F=ma
Trying to interpret Newton's first law of motion in algebraic equations, it's very natural to take it as simply describing the case where the acceleration, and thus the resultant force, is zero. The first law then becomes a special case of the second law; and you will find many physics textbooks stating this.
This is quite right and reasonable given the way the two laws are usually understood. But it's worth noting that if we take the laws as actually stated in the Principia, this conclusion is impossible: the first law can't be a special case of the second law on the reasoning shown, if we take them in Newton's own formulation. One minor but important point is that Newton's own second law is not the equation F=ma. I say 'minor' because it is, in fact, easy enough to prove that if we use the right combination of units, F=ma for cases where mass is constant and time is not, given the first law, the second law, and the definition of quantity of motion (definition II). To do it you use the method of construction: you posit an alteration of motion, use the first law to conclude that there is a force, and use the second law and the definition of quantity of motion to infer that the change of velocity divided by the change of time is equal to some constant times the impressed force, divided by the mass. The constant can be set to one with the right combination of units, and we therefore have an equation equivalent to the standard one. So F=ma follows from the second law; but this is not the same as to say that it is the second law -- in part because you need to assume things besides the second law to make the proof work.

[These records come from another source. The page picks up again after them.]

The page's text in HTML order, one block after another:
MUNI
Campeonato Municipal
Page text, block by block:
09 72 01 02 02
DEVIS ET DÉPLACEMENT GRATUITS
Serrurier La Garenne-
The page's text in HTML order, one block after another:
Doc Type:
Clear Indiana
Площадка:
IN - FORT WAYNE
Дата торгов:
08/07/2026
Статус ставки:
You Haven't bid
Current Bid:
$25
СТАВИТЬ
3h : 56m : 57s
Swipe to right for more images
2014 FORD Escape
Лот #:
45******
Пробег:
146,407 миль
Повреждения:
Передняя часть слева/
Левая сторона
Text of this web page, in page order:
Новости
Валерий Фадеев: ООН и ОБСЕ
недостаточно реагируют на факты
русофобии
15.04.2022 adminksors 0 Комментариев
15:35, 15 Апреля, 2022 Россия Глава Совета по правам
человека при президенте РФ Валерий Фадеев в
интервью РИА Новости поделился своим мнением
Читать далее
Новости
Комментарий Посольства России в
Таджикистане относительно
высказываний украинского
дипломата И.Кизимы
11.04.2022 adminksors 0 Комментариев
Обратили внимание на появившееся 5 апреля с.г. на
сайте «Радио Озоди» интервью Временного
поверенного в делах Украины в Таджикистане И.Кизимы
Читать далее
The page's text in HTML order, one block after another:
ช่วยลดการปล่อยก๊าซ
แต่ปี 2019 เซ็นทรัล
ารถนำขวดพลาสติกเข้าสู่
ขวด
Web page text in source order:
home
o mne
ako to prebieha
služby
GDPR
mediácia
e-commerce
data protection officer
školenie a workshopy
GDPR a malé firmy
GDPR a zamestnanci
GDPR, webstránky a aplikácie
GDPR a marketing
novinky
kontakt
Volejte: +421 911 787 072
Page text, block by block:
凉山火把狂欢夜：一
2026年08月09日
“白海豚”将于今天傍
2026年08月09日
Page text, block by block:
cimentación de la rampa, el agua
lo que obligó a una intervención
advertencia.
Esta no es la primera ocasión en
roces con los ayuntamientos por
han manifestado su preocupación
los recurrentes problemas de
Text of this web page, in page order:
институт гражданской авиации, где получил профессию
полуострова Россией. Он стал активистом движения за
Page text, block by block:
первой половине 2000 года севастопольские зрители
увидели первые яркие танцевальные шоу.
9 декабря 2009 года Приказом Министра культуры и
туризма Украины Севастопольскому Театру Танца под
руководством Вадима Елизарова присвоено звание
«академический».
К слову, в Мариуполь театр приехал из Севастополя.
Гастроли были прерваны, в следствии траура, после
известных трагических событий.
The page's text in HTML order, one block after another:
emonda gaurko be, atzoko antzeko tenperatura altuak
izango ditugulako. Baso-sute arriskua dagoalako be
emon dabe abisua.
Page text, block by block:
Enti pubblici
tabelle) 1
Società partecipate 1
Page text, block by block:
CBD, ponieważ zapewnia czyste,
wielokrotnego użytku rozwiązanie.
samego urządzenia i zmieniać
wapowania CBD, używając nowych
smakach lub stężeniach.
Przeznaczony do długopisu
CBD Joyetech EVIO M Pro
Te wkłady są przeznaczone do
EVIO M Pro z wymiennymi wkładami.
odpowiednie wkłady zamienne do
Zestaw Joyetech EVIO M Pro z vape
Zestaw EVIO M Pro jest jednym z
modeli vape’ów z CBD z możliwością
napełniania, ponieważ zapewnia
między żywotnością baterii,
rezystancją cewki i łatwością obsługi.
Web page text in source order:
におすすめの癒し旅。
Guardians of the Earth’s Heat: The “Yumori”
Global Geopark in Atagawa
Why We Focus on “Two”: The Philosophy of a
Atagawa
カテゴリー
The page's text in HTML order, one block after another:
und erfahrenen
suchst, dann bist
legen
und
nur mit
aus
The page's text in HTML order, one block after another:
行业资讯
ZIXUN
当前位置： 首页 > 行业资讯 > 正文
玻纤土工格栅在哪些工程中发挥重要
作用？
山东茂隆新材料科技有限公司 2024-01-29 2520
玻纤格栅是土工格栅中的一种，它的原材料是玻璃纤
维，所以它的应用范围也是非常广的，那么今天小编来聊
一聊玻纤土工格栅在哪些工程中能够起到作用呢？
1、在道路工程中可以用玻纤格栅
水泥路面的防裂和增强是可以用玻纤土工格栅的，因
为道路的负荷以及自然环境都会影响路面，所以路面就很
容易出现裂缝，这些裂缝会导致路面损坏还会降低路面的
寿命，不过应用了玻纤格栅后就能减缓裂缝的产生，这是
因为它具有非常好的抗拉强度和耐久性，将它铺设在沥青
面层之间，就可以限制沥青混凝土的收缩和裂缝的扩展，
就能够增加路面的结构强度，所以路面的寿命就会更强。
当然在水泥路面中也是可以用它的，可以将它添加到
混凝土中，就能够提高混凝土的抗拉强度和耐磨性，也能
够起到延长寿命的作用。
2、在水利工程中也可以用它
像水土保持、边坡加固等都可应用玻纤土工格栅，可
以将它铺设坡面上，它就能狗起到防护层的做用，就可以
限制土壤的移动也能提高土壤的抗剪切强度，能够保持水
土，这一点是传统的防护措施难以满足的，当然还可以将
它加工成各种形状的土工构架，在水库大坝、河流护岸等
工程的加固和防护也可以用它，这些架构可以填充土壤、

More importantly, however, Newton's first law can't be a special case of his second because they don't discuss the same thing. The first law is:
Every body continues in its state of rest, or of uniform motion in a right line, unless it is compelled to change that state by forces impressed upon it.
The second law is:
The change of motion is proportional to the motive force impressed; and is made in the direction of the right line in which that force is impressed.
What the first law in effect does is tell us that an alteration of motion requires a cause, namely, an impressed force, or a combination of impressed forces. The second law extends this by telling us how, precisely, the alteration of motion is related to the impressed force causing it. (One of Newton's major projects in the Principia is to develop a method for properly accounting for the difference between true and apparent motions and the causes underlying that difference.) But if we interpret them in this light, the first law is not a special case of the second law; it simply tells us when a certain sort of cause exists, while the second law tells us how the effect is related to that cause when it does exist. These are two completely distinct things, and when you try to do proofs with them, you have to use both of them to get the usual equations. If we took the first law simply to say that when force is zero, acceleration is zero, it would be a special case of F=ma; but the first law doesn't simply say that, but gives a causal role to forces.
This is a very small sort of change, since it doesn't change anything structurally speaking -- you can get the same equations, in somewhat different ways, on both interpretations. But it is a striking example of how the role Newton himself assigns to a feature of his physics might be somewhat different from that assigned by later physicists with somewhat different interests.